In de regeling omtrent de Performance Management Cyclus (verder: PMC), staat onder meer het volgende:
Uitgangspunten PMC 2018- Cyclus bestaat uit: gesprek persoonlijke doelstellingen, voortgangsgesprek en de eindevaluatie-
Vaststellen en accorderen persoonlijke doelstellingen vóór 1 april (anders geen maximale salarisverhoging)- Iedere medewerker, die op 1 januari minimaal 3 maanden in dienst is, ontvangt jaarlijks in ieder geval de jaarlijkse indexatie: prijsindexcijfer voor de gezinsconsumptie over het lopende kalenderjaar (CBS). De directie behoudt zich het recht voor om af te zien van deze indexatie indien de bedrijfsresultaten die niet toelaten- Bovenop de jaarlijkse indexatie kun je een percentuele salarisverhoging behalen op basis van de score op jouw eindevaluatie(…)Er is sprake van een zevental salarisbandbreedtes met een maximumbedrag per maand per bandbreedte. Bijna alle functies zijn ingedeeld in een bandbreedte.
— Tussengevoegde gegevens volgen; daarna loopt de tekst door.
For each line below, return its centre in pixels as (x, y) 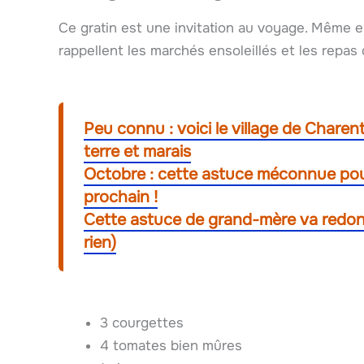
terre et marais (137, 152)
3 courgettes (142, 323)
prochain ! (121, 197)
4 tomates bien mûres (171, 345)
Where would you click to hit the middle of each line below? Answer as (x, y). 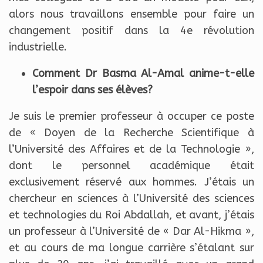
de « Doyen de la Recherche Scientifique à (131, 133)
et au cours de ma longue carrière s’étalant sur (131, 248)
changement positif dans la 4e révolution (131, 31)
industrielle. (38, 47)
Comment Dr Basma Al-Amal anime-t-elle (143, 74)
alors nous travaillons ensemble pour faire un (131, 14)
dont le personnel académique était (131, 166)
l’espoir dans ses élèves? (92, 90)
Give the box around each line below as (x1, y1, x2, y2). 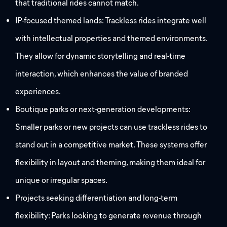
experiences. (15, 87, 61, 97)
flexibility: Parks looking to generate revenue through (15, 211, 202, 221)
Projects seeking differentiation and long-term (15, 193, 178, 203)
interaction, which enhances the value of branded (15, 69, 188, 79)
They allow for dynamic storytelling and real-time (15, 51, 186, 61)
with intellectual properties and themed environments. (15, 33, 208, 44)
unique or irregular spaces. (15, 175, 108, 185)
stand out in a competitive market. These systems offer (15, 140, 207, 150)
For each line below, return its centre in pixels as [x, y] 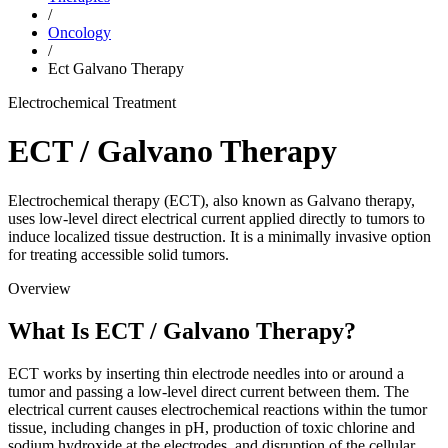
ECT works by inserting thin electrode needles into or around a [206, 373]
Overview [39, 288]
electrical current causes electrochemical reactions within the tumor [217, 409]
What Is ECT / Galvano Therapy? [182, 330]
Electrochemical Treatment [92, 102]
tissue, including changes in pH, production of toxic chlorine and [211, 427]
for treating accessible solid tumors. [118, 254]
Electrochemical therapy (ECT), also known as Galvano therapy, [211, 200]
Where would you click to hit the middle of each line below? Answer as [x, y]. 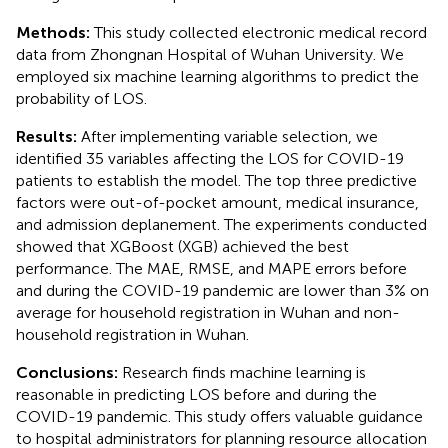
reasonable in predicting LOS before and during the [196, 394]
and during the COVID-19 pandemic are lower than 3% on [222, 290]
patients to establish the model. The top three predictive [216, 180]
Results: [48, 136]
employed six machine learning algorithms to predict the [217, 76]
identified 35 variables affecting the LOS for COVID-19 [210, 158]
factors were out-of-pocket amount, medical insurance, [217, 202]
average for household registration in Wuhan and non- [208, 312]
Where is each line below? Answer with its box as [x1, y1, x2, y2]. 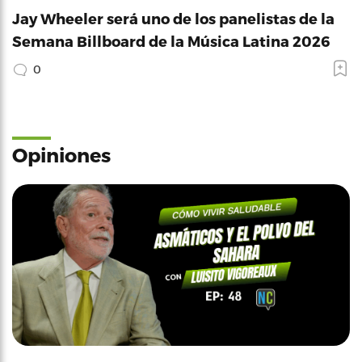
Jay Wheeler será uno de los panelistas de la [12, 9, 335, 27]
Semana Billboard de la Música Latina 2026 [12, 32, 330, 49]
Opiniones [12, 142, 111, 166]
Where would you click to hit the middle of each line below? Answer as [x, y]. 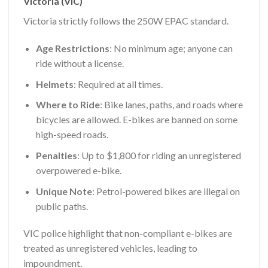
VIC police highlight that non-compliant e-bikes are [128, 233]
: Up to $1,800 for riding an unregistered [159, 155]
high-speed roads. [72, 135]
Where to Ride [68, 105]
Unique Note [64, 191]
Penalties [56, 155]
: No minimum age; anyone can [171, 48]
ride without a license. [80, 63]
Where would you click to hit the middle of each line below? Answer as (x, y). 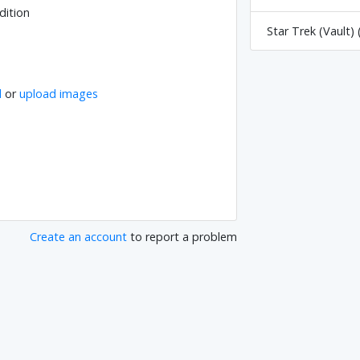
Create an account (79, 237)
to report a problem (182, 237)
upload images (59, 94)
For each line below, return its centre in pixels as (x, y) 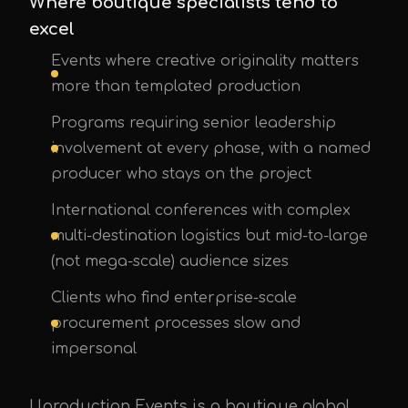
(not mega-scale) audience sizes (170, 261)
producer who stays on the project (181, 174)
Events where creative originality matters (205, 61)
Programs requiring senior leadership (194, 123)
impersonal (94, 349)
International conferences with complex (201, 210)
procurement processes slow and (176, 323)
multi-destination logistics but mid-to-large (209, 236)
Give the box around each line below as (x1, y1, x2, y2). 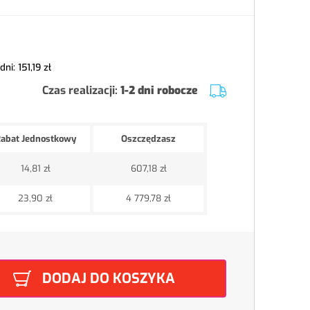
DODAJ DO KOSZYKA (42, 268, 176, 288)
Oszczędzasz (121, 133, 176, 145)
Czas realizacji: (42, 83, 118, 98)
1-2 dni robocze (120, 83, 199, 98)
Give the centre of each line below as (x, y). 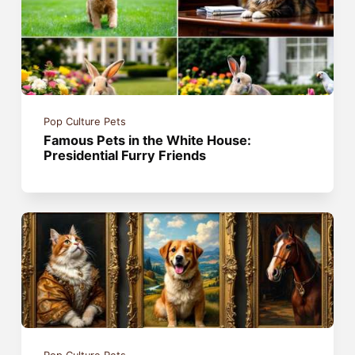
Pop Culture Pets (85, 122)
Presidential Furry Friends (125, 156)
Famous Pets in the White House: (148, 141)
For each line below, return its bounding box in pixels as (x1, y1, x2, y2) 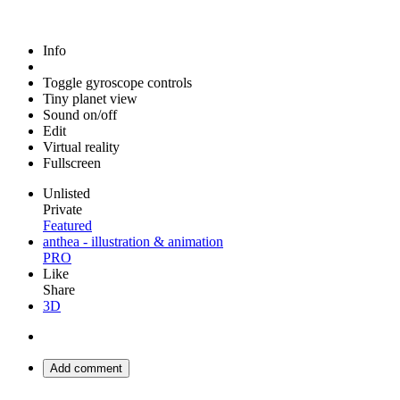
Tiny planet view (43, 91, 137, 106)
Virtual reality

Wanneer jij meer verdient dan het maximum van de bandbreedte van jouw functie, kom je in de toekomst alleen in aanmerking voor de mogelijke jaarlijkse indexatie: prijsindexcijfer voor de gezinsconsumptie over het lopende kalenderjaar (CBS), tenzij er met jou andere afspraken gemaakt worden
1.8.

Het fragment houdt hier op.